For more help, see our handout on paraphrasing sources.
- Assess: After summarizing a source, it may be helpful to evaluate it. Is it a useful source? How does it compare with other sources in your bibliography? Is the information reliable? Is this source biased or objective? What is the goal of this source?
For more help, see our handouts on evaluating resources.
- Reflect: Once you've summarized and assessed a source, you need to ask how it fits into your research. Was this source helpful to you? How does it help you shape your argument? How can you use this source in your research project? Has it changed how you think about your topic?
Your annotated bibliography may include some of these, all of these, or even others. If you're doing this for a class, you should get specific guidelines from your instructor.
Why should I write an annotated bibliography?

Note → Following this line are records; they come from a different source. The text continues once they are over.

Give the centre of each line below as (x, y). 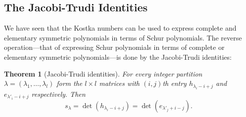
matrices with (120, 83)
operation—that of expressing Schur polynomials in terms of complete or (114, 47)
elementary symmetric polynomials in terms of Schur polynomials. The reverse (123, 37)
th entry (174, 83)
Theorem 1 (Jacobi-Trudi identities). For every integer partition (103, 73)
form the (70, 83)
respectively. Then (58, 94)
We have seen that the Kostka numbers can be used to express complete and (120, 28)
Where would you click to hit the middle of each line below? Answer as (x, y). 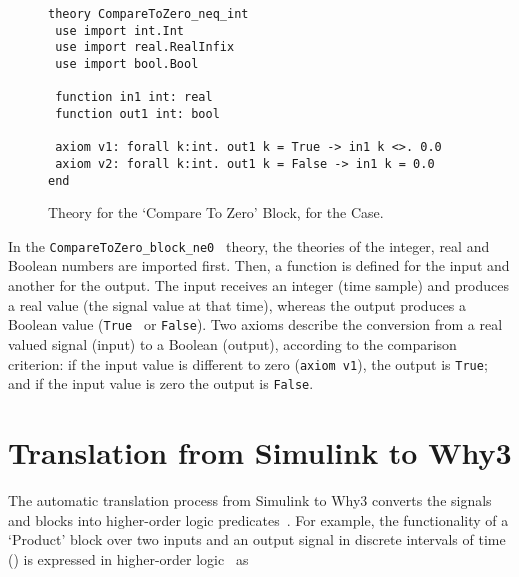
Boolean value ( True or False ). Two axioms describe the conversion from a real (255, 324)
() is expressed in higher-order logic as (128, 558)
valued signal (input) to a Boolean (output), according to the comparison (232, 343)
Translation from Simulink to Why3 (260, 452)
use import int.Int (120, 30)
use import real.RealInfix (145, 47)
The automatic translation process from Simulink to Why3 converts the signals (250, 499)
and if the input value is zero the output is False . (161, 383)
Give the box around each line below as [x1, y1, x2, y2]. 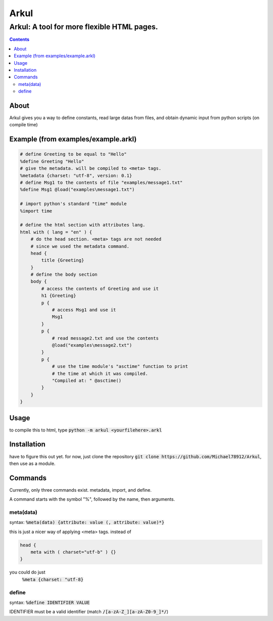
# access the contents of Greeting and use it [41, 285, 159, 292]
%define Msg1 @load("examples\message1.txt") [20, 187, 135, 193]
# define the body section [30, 272, 98, 277]
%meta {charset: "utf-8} [22, 577, 83, 582]
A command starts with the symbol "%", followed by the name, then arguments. [9, 496, 175, 502]
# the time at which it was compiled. [52, 370, 149, 376]
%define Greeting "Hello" [20, 158, 84, 164]
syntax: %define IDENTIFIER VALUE [9, 599, 90, 605]
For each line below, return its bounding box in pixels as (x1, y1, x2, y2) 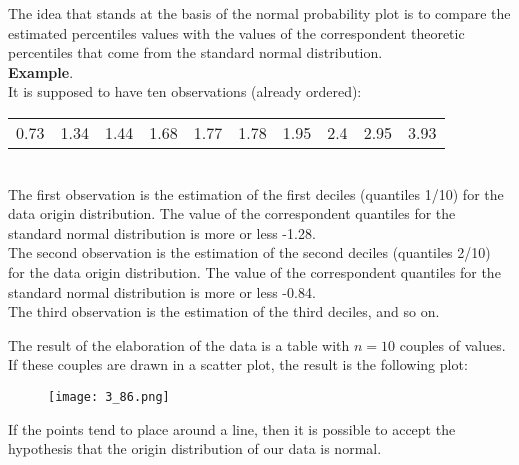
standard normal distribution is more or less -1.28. (8, 222, 316, 243)
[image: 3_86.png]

To learn about your topic: Writing an annotated bibliography is excellent preparation for a research project. Just collecting sources for a bibliography is useful, but when you have to write annotations for each source, you're forced to read each source more carefully. You begin to read more critically instead of just collecting information. At the professional level, annotated bibliographies allow you to see what has been done in the literature and where your own research or scholarship can fit. To help you formulate a thesis: Every good research paper is an argument. The purpose of research is to state and support a thesis. So, a very important part of research is developing a thesis that is debatable, interesting, and current. Writing an annotated bibliography can help you gain a good perspective on what is being said about your topic. By reading and responding to a variety of sources on a topic, you'll start to see what the issues are, what people are arguing about, and you'll then be able to develop your own point of view.
To help other researchers: Extensive and scholarly annotated bibliographies are sometimes published. They provide a comprehensive overview of everything important that has been and is being said about that topic. You may not ever get your annotated bibliography published, but as a researcher, you might want to look for one that has been published about your topic.
The format of an annotated bibliography can vary, so if you're doing one for a class, it's important to ask for specific guidelines.
The bibliographic information: Generally, though, the bibliographic information of the source (the title, author, publisher, date, etc.) is written in either MLA or APA format. For more help with formatting, see our MLA handout. For APA, go here: APA handout.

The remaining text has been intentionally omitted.